骨合唱と喉盗り、影犬の血
⸻
I 拍の欠落、二つの沈黙
海蝕洞の天井から落ちる滴は、さっきまで一定だった。
いまは二つ、欠けている。
地の打音と、鼻の高さ。ジュロムとエステラが持っていた拍が、洞の空気から消え、石の肌に空白として貼り付いたままだ。
死霊ノ王は、胸に浮かせた骨の王冠を指先で一度だけ撫で、洞の温度をさらに一度下げた。
骨の観客席――千の肋が息の代わりに風を通す客席は、ほとんど目に見えない拍手を続けている。骨の拍は人の拍より遅い。遅いのに、削るのが速い。
ナディアの喉にはわたしたちがいる。わたしは失われた。けれど、指揮の芯はぶれていない。
ヨハンは胸の銀を握り、低く落とす。
「鍵は胸に。鍵穴は“あいだ”に。――掴め」
ルーシアンが霧の層を増し、ミレイユは《ここ》を段ごとに縫い、ヴァレリアは袖の棘を礼の角度で置いていく。
ボミエは杖の結び目を抱き、耳をぴんと立てた。
「怖いけど、見るニャ。句点を足に、逃げないニャ」
⸻
II 骨合唱、胸腔のオルガン
王が胸の王冠を軽く弾く。
観客席の肋が一斉に膨らみ、洞の空気が吸われ、次の拍で吐き出された。
胸腔のオルガン。骨合唱。
その音は言葉を持たず、述語だけで進む。――奪う/整える/刻む。
音に合わせて床が波になり、立っているだけで踵から拍が剥がれ落ちる。
「対旋律で返す!」
ナディアの笛が二三/一四を逆さに折り、港の喉を対の流れへ導く。
ルーシアンは霧の段を拍の合間へ挿し、ミレイユは《ここ》を斜めに継いだ。
ヴァレリアの置いた刃が波の額で半拍止め、ボミエの**《スターライト・リム》が輪の縫い目を星で縫**う。
骨合唱は迷う。
迷いは怒りではない。ただ、整えようとする癖が足りなくなる。
王は笑わない。胸の王冠を一度、濁らせる。
⸻
III 喉盗りの半影
祭壇の影が薄く波打った。
中級吸血鬼――さっきエステラの喉を奪った半影の盗人が、音の谷から舌のように伸びる。指先の鏡刃が、次の喉を選別していた。
狙いは――ナディア。
わたしたちの喉。その主語ごと奪えば、合唱は黙る。
ヴァレリアがそこにいた。
「順番。最初に斬るのは、わたし」
棘が礼から斬へ、半度だけ傾く。置く刃の礼を保ったまま、切っ先で半影へ句読点を刺す――点と点を結び、線にする一閃。
ボミエの杖も同じ場所に点を落とす。
「二重句点ニャ!」
半影の皮膚は血を持たないが、速度を持つ。速度がもつれ、グリシェの手首が洞の壁へ縫い付けられた。

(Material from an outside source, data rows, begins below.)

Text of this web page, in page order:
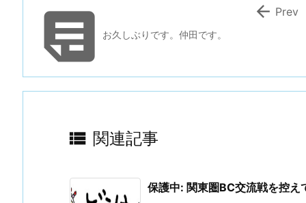
お久しぶりです。仲田です。
 Prev
 関連記事
保護中: 関東圏BC交流戦を控え
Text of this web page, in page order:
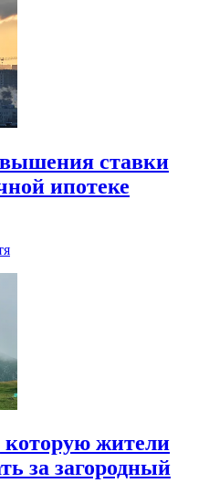
ставки
ипотеке
жители
за загородный
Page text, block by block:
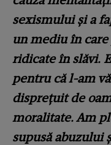
sexismului și a
un mediu în
ridicate în slăvi.
pentru că l-am
disprețuit de
moralitate. Am
supusă abuzului
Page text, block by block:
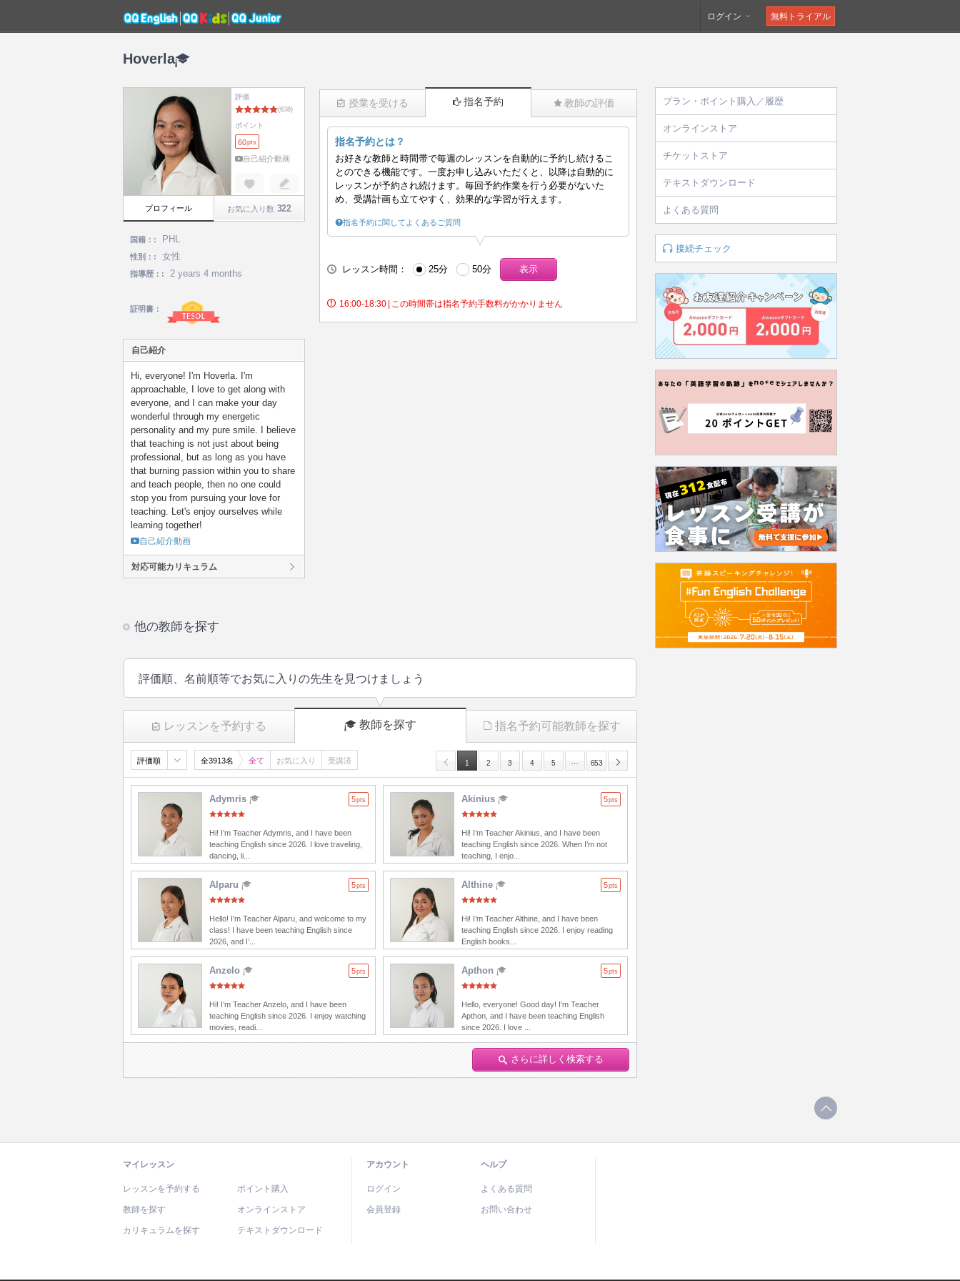
ログイン 無料トライアル
Hoverla
評価
(638)
ポイント
60pts
自己紹介動画
プロフィール お気に入り数 322
国籍：: PHL
性別：: 女性
指導歴：: 2 years 4 months
証明書：
自己紹介
Hi, everyone! I'm Hoverla. I'm
approachable, I love to get along with
everyone, and I can make your day
wonderful through my energetic
personality and my pure smile. I believe
that teaching is not just about being
professional, but as long as you have
that burning passion within you to share
and teach people, then no one could
stop you from pursuing your love for
teaching. Let's enjoy ourselves while
learning together!
自己紹介動画
対応可能カリキュラム
授業を受ける 指名予約 教師の評価
指名予約とは？
お好きな教師と時間帯で毎週のレッスンを自動的に予約し続けるこ
とのできる機能です。一度お申し込みいただくと、以降は自動的に
レッスンが予約され続けます。毎回予約作業を行う必要がないた
め、受講計画も立てやすく、効果的な学習が行えます。
指名予約に関してよくあるご質問
レッスン時間： 25分 50分
16:00-18:30 | この時間帯は指名予約手数料がかかりません
他の教師を探す
レッスンを予約する 教師を探す 指名予約可能教師を探す
評価順、名前順等でお気に入りの先生を見つけましょう
評価順 全3913名 全て お気に入り 受講済 1 2 3 4 5 … 653
Adymris 5pts
Hi! I’m Teacher Adymris, and I have been
teaching English since 2026. I love traveling,
dancing, li...
Akinius 5pts
Hi! I’m Teacher Akinius, and I have been
teaching English since 2026. When I’m not
teaching, I enjo...
Alparu 5pts
Hello! I’m Teacher Alparu, and welcome to my
class! I have been teaching English since
2026, and I’...
Althine 5pts
Hi! I’m Teacher Althine, and I have been
teaching English since 2026. I enjoy reading
English books...
Anzelo 5pts
Hi! I’m Teacher Anzelo, and I have been
teaching English since 2026. I enjoy watching
movies, readi...
Apthon 5pts
Hello, everyone! Good day! I’m Teacher
Apthon, and I have been teaching English
since 2026. I love ...
さらに詳しく検索する
プラン・ポイント購入／履歴
オンラインストア
チケットストア
テキストダウンロード
よくある質問
接続チェック
マイレッスン
レッスンを予約する ポイント購入
教師を探す オンラインストア
カリキュラムを探す テキストダウンロード
アカウント
ログイン
会員登録
ヘルプ
よくある質問
お問い合わせ
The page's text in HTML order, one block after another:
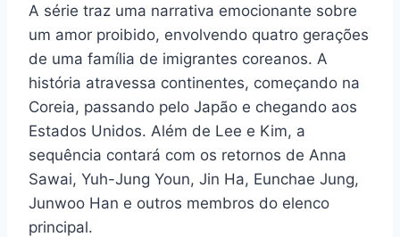
A série traz uma narrativa emocionante sobre
um amor proibido, envolvendo quatro gerações
de uma família de imigrantes coreanos. A
história atravessa continentes, começando na
Coreia, passando pelo Japão e chegando aos
Estados Unidos. Além de Lee e Kim, a
sequência contará com os retornos de Anna
Sawai, Yuh-Jung Youn, Jin Ha, Eunchae Jung,
Junwoo Han e outros membros do elenco
principal.
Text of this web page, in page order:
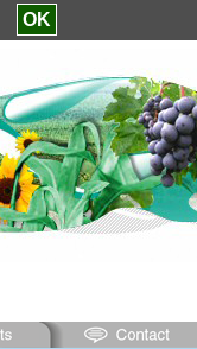
OK
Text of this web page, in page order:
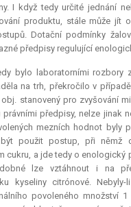
I když tedy určité jednání
produktu, stále může jít
Dotační podmínky
předpisy regulující
bylo laboratorními rozbory
na trh, překročilo v
stanovený pro zvyšování
předpisy, nelze jinak
mezních hodnot byly
použit postup, při němž
cukru, a jde tedy o enologický
lze vztáhnout i na
kyseliny citrónové. Nebyly-
povoleného množství
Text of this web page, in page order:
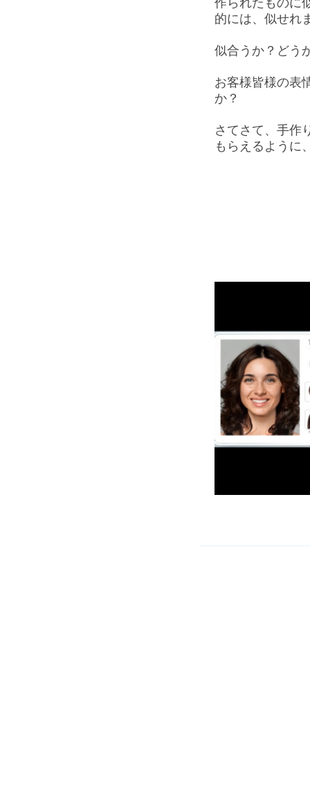
作られたものに
的には、似せれ
似合うか？どう
お客様皆様の表
か？
さてさて、手作
もらえるように
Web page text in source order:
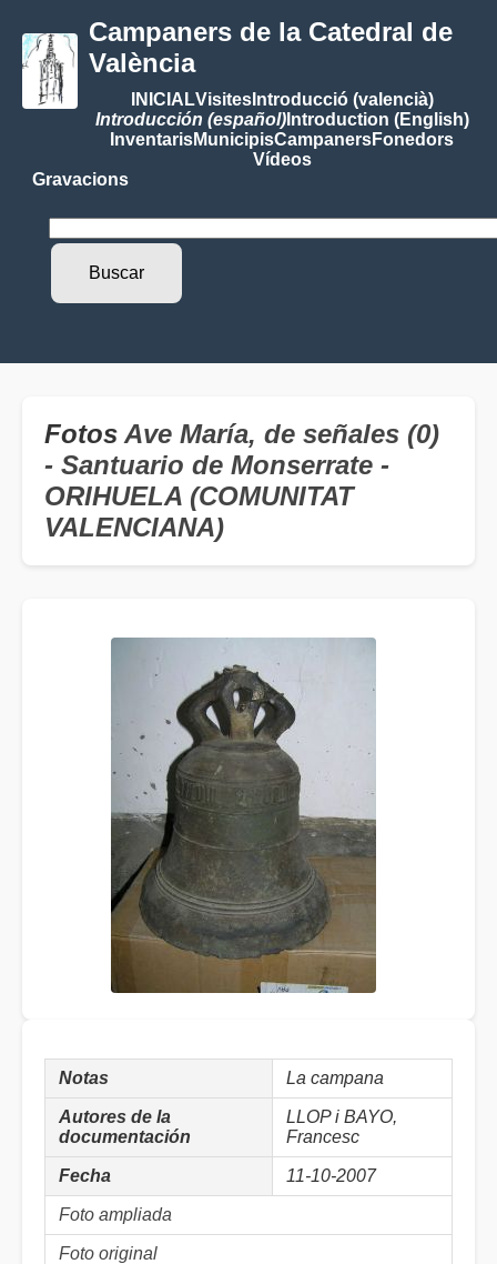
Campaners de la Catedral de
València
INICIALVisitesIntroducció (valencià)
Introducción (español)Introduction (English)
InventarisMunicipisCampanersFonedors
Vídeos
Gravacions
Fotos Ave María, de señales (0)
- Santuario de Monserrate -
ORIHUELA (COMUNITAT
VALENCIANA)
Notas La campana
Autores de la
documentación
LLOP i BAYO,
Francesc
Fecha 11-10-2007
Foto ampliada
Foto original
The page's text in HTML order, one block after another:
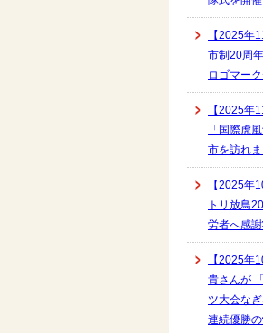
【2025年
市制20周
ロゴマー
【2025年
「国際虎
市を訪れ
【2025年
トリ放鳥
労者へ感
【2025年
貴さんが
ツ大会な
連続優勝

グリシェは喉仏をぶらさげた帯を鳴らし、声なき笑いを胸で震わせ――消えた。
半影は逃げ方を持っている。速度を主語にしている存在は、誰にもなって消える。
「追わない」ヴァレリアが袖を整え、棘を礼へ戻す。「順番を崩さない」
ナディアは喉を押さえ、わたしたちを整え直す。
合唱は途切れない。途切れないが、利子の影が喉の裏で冷えている。
⸻
IV 影犬の血
エステラの遺した皮のポーチを、ミレイユが胸に抱えていた。
中には小瓶がひとつ。ラベルには**〈影犬の血〉と古い筆致である。
影犬――影に匂いを与える獣の血。絶えた一族から密かに受け継がれ、半影を嗅げるようにするための媒染**。
エステラは生前、この瓶を最後まで使わなかった。
「嫌いな匂いは、作る。――でも、借りは増やさない」
彼女の言葉が、ミレイユの指先で震える。
「使うニャ」ボミエが言う。「エステラの鼻に戻って、半影を嗅げるニャ」
ルーシアンがうなずき、瓶の口に指を当てる。血は冷たい。鉄ではなく、夜の匂いがする。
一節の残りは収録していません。